What do skeletons put in their photocopiers?
Skeletoner
Why didn't the skeleton cross the road?
Because he didn't have the guts.
"Bone to be wild."
What is a skeletons favorite meal?
Anything with Ribs.
What do you call a skeleton's favorite singer?
Pelvis Presley.
Why aren’t skeletons good at poker?
You can see right through them.
Why did the skeleton go to the daycare?
To get his Kidneys.
Where do you learn about bones?
Osteoclasst.
Why did the skeleton start a fight?
He had a bone to pick.
How do you greet a skeleton in france?
"Bonejour."
What did one skeleton wrestler say to the other?
You better watch out for my special move. It will verta-break your back!
Did you hear about the skeleton that was almost picked apart by a group of wild dogs?
He marrowly escaped.
Where do you imprison a naughty skeleton?
A rib cage.
Why are skeletons such bad liars?
Everyone can see right through them.
Why couldn't the skeleton get a date to the dance?

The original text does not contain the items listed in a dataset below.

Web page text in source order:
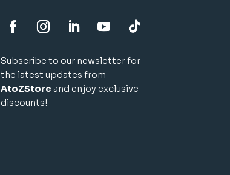
Subscribe to our newsletter for
the latest updates from
AtoZStore and enjoy exclusive
discounts!
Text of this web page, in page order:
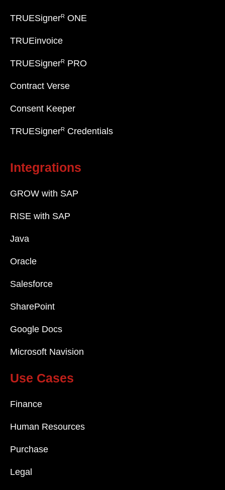
TRUESignerR ONE
TRUEinvoice
TRUESignerR PRO
Contract Verse
Consent Keeper
TRUESignerR Credentials
Integrations
GROW with SAP
RISE with SAP
Java
Oracle
Salesforce
SharePoint
Google Docs
Microsoft Navision
Use Cases
Finance
Human Resources
Purchase
Legal
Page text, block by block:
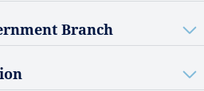
Branch
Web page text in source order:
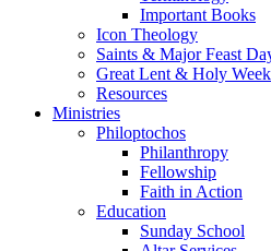
Important Books
Icon Theology
Saints & Major Feast
Great Lent & Holy Week
Resources
Ministries
Philoptochos
Philanthropy
Fellowship
Faith in Action
Education
Sunday School
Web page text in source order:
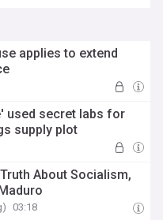
applies to extend
used secret labs for
supply plot
About Socialism,
03:18
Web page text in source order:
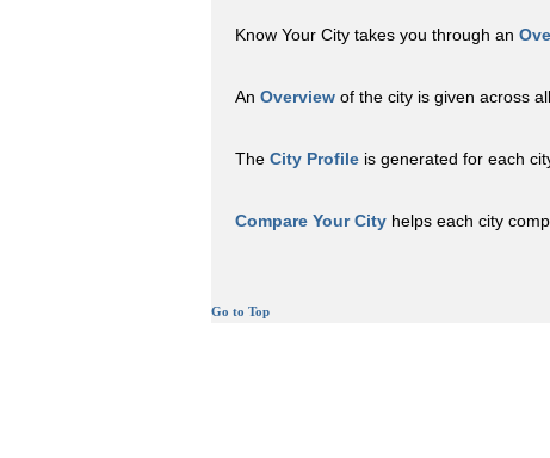
Know Your City takes you through an
An Overview of the city is given across
The City Profile is generated for each
Compare Your City helps each city
Go to Top
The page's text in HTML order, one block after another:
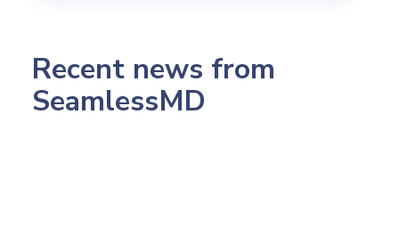
Recent news from
SeamlessMD
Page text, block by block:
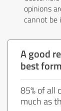
opinions
cannot be
A good
best
85% of all
much as
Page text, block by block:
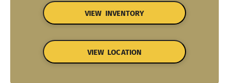
VIEW INVENTORY
VIEW LOCATION
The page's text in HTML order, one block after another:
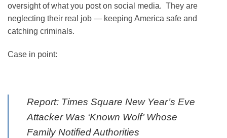
oversight of what you post on social media. They are
neglecting their real job — keeping America safe and
catching criminals.
Case in point:
Report: Times Square New Year’s Eve
Attacker Was ‘Known Wolf’ Whose
Family Notified Authorities
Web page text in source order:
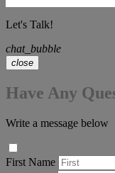
Let's Talk!
chat_bubble
close
Have Any
Write a message below
First Name
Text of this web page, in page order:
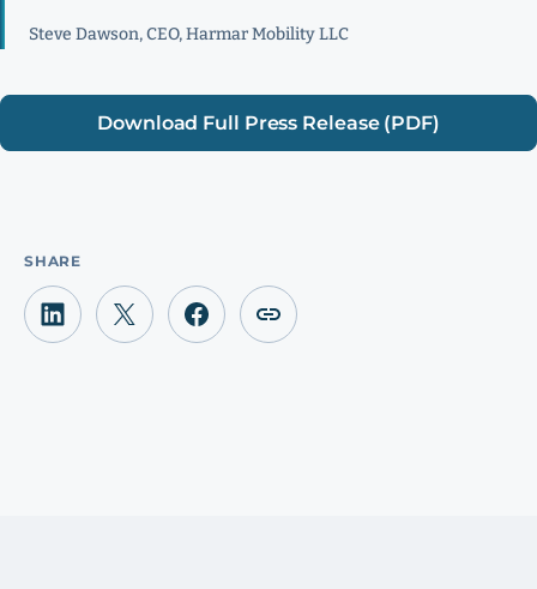
Steve Dawson, CEO, Harmar Mobility LLC
Download Full Press Release (PDF)
SHARE

He doesn't have the heart to ask anyone out.
Why are bones so calm?
Nothing gets under their skin.
How do two skeletons have se*?
They bone each other.
"Let's have some skele-fun."
What do you call a funny bone?
A humerus.
Why are skeletons so calm?
Because nothing gets under their skin.
What is a skeleton’s favorite plant?
A bone-zai tree.
What’s a skeletons favorite wrestling event?
A rib cage match.
Why do skeletons get sick on windy days?
It goes right through them.
Why did the skeleton cross the road?
To get to the body shop.
Why didn’t one skeleton want to look at the other skeleton?

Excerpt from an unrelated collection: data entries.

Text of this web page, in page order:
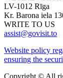
LV-1012 Rīga
Kr. Barona iela
WRITE TO US
assist@govisit.to
Website policy
ensuring the
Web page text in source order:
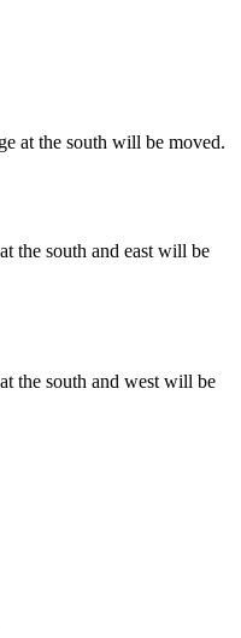
at the south will be moved.
the south and east will be
the south and west will be
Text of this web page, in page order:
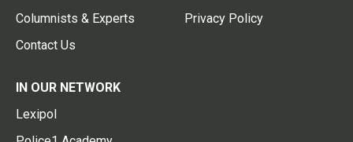
Columnists & Experts
Contact Us
Privacy Policy
IN OUR NETWORK
Lexipol
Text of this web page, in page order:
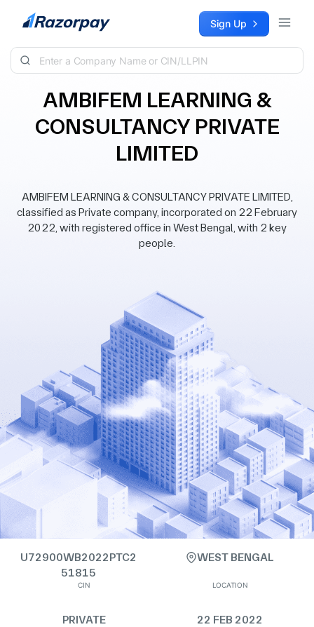
Skip to content Sign Up
AMBIFEM LEARNING &
CONSULTANCY PRIVATE
LIMITED
AMBIFEM LEARNING & CONSULTANCY PRIVATE LIMITED,
classified as Private company, incorporated on 22 February
2022, with registered office in West Bengal, with 2 key
people.
U72900WB2022PTC2
51815
CIN
WEST BENGAL
LOCATION
PRIVATE 22 FEB 2022
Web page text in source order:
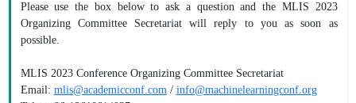
Please use the box below to ask a question and the MLIS 2023
Organizing Committee Secretariat will reply to you as soon as
possible.
MLIS 2023 Conference Organizing Committee Secretariat
Email: mlis@academicconf.com/ info@machinelearningconf.org
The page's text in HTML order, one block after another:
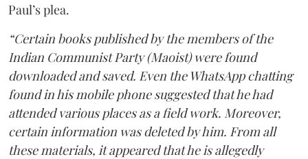
Paul’s plea.
“Certain books published by the members of the
Indian Communist Party (Maoist) were found
downloaded and saved. Even the WhatsApp chatting
found in his mobile phone suggested that he had
attended various places as a field work. Moreover,
certain information was deleted by him. From all
these materials, it appeared that he is allegedly

He didn’t have the stomach for it.
Where do skeletons go hang out at night?
Anywhere, as long as it's a hip joint.
"I would make a skeleton joke, but you wouldn't find it very
humerus."
What's a skeletons favorite activity?
Boning.
"Bugs and hisses."
Near the town of Hannah Montana people found a dinosaur skeleton.
Scientists identified it as a Mileysaurus.
Why did the skeleton go to church?
Because it didn’t have any organs.
"Dying to have fun."
What do you say when you go to a dinner with a bunch of osteopathologists?
Bone appetit!
Why does a skeleton always tell the truth?
He wants tibia honest.
Why was the skeleton stupid?
He was a numskull.
"Lazy bones."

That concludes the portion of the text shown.